Kemper worked a series of menial jobs before gaining employment with the State of California Division of Highways in 1971. During this time, his relationship with Clarnell remained toxic and hostile, the two having frequent arguments that their neighbors often overheard. Kemper later described the arguments he had with his mother around this time, stating the following:

My mother and I started right in on horrendous battles, just horrible battles, violent and vicious. I've never been in such a vicious verbal battle with anyone. It would go to fists with a man but this was my mother and I couldn't stand the thought of my mother and I doing these things. She insisted on it and just over stupid things. I remember one roof-raiser was over whether I should have my teeth cleaned.

When he had saved enough money, Kemper moved out to live with a friend in Alameda. There, he still complained of being unable to get away from his mother because she regularly phoned him and paid him surprise visits. He often had financial difficulties, which resulted in him frequently returning to his mother's apartment in Aptos. Kemper, who was then in his early twenties, met a female student from Turlock High School at a Santa Cruz beach, and the two became engaged in March 1973. Their engagement lasted over a year before being broken off due to Kemper's second arrest. Her parents requested her name not be revealed to the public; she was reportedly 17 and still attending high school at the time.

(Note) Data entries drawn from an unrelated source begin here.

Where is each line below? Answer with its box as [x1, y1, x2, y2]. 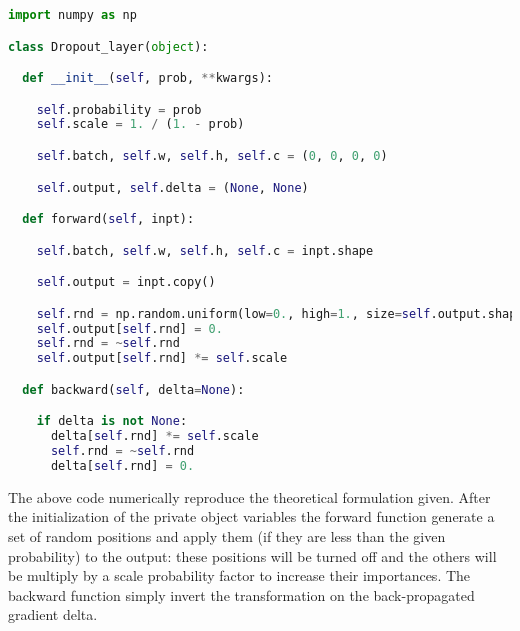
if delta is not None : [36, 414, 188, 429]
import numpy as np [8, 8, 137, 22]
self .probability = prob [36, 102, 202, 117]
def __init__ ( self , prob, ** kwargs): [22, 71, 273, 86]
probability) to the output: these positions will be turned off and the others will [8, 545, 497, 566]
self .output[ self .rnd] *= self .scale [36, 351, 288, 366]
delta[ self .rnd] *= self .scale [50, 429, 259, 444]
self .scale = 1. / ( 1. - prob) [36, 117, 245, 132]
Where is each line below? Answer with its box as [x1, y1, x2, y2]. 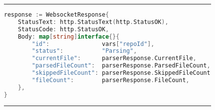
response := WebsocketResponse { [4, 11, 109, 18]
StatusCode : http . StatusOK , [18, 25, 109, 33]
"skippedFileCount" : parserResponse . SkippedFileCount [32, 69, 211, 76]
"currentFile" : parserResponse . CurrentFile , [32, 55, 196, 62]
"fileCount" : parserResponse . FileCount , [32, 76, 190, 84]
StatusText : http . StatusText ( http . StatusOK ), [18, 18, 169, 25]
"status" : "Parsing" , [32, 47, 137, 55]
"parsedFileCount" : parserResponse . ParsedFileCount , [32, 62, 211, 69]
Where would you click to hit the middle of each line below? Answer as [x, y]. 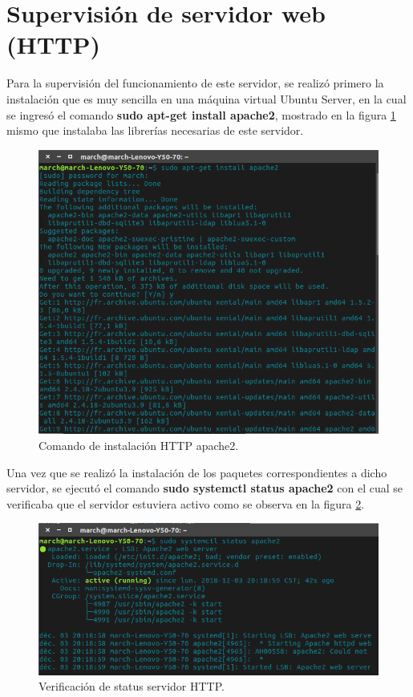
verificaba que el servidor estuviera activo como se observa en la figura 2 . [186, 503]
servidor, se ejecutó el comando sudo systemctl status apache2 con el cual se [205, 488]
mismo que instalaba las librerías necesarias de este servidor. [155, 130]
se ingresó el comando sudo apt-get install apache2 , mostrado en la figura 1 [201, 114]
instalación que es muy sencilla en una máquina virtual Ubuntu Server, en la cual [206, 98]
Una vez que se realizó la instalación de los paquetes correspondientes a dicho [197, 472]
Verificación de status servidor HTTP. [132, 686]
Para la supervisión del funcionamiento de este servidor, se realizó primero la [195, 83]
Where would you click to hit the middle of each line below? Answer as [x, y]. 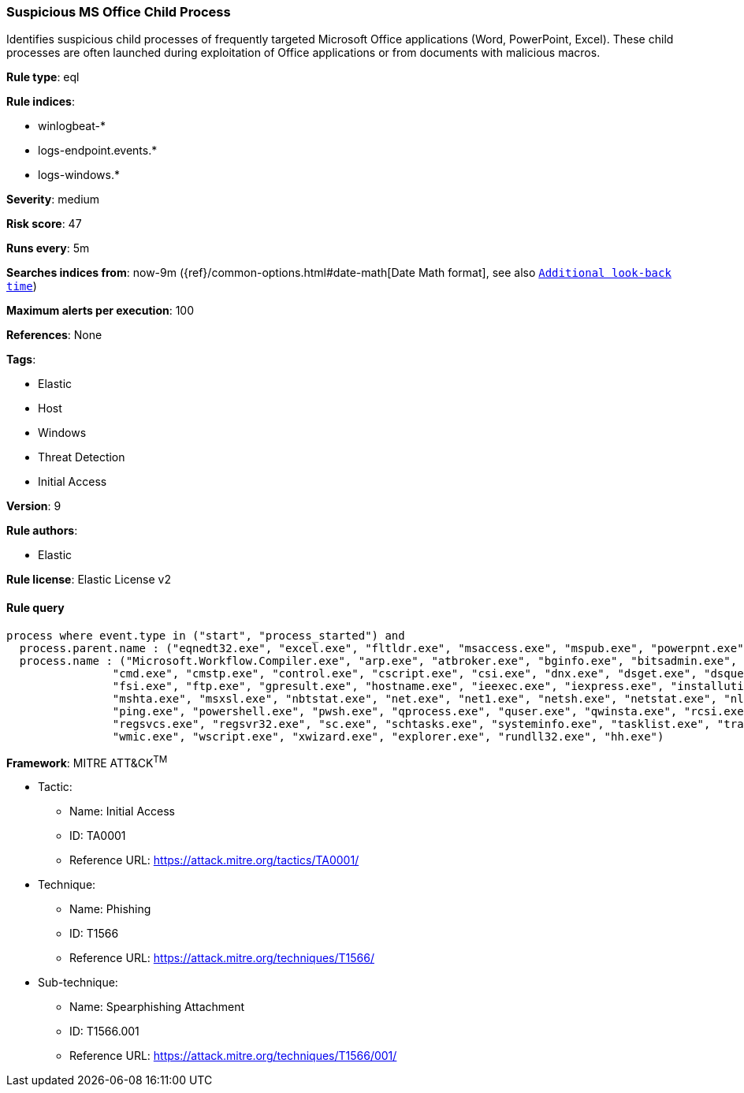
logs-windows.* [79, 175]
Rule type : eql [43, 77]
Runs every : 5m [48, 248]
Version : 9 [34, 506]
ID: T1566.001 [104, 1031]
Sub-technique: [78, 983]
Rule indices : [41, 102]
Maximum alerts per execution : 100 [100, 311]
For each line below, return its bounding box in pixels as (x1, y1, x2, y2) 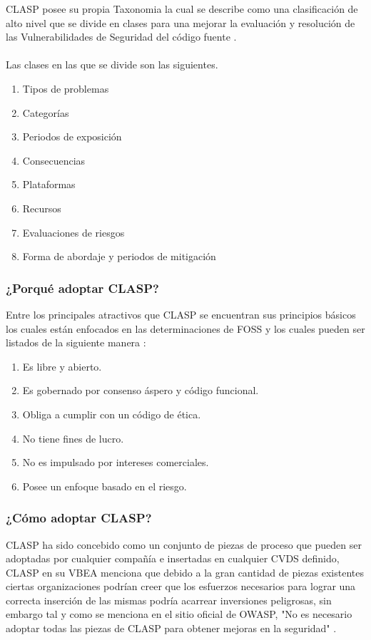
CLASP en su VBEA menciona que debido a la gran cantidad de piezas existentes (6, 564, 365, 579)
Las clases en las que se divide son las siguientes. (6, 57, 218, 72)
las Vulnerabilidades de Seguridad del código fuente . (6, 29, 237, 44)
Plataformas (22, 177, 76, 192)
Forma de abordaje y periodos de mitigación (22, 249, 216, 264)
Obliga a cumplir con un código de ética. (22, 406, 201, 421)
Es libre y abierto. (22, 358, 102, 373)
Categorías (22, 105, 69, 120)
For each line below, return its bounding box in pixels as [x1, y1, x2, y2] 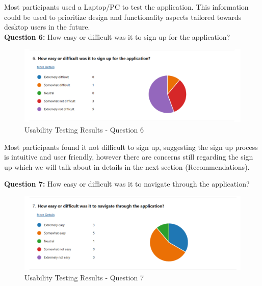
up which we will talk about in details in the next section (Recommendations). [4, 161, 250, 172]
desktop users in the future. [4, 21, 90, 32]
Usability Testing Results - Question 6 [24, 124, 144, 135]
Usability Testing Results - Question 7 [24, 272, 144, 282]
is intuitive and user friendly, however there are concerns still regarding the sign [4, 151, 253, 162]
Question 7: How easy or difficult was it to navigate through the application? [4, 178, 250, 189]
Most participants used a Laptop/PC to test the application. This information [4, 2, 249, 12]
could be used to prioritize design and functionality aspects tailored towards [4, 11, 242, 22]

The same year that he began working for the Highway Division, Kemper was hit by a car while riding a motorcycle that he had recently purchased. His arm was badly injured in the crash, and he received a $15,000 settlement in the civil suit he filed against the car's driver. As he was driving around in the 1969 Ford Galaxie he bought with part of his settlement money, he noticed a large number of young women hitchhiking, and began storing plastic bags, knives, blankets and handcuffs in his car. He first picked up young women hitchhiking, then peacefully let them go; according to Kemper, he picked up around 150 hitchhikers who were in line with this pattern. This was before he felt homicidal sexual urges, which he called his "little zapples", and which he later began acting on. At times, he blamed his victims for his killing them, saying that they were "flaunting in [his] face the fact that they could do any damn thing they wanted, and that society is as screwed up as it is."

==Co-ed murders==
Between May 1972 and February 1973, Kemper killed five female college students and one female high school student. He picked up hitchhiking college students and took them to isolated areas where he shot, stabbed, smothered, or strangled them. He then took their bodies back to his home, where he decapitated them, engaged in necrophilic acts with their corpses, and then dismembered them.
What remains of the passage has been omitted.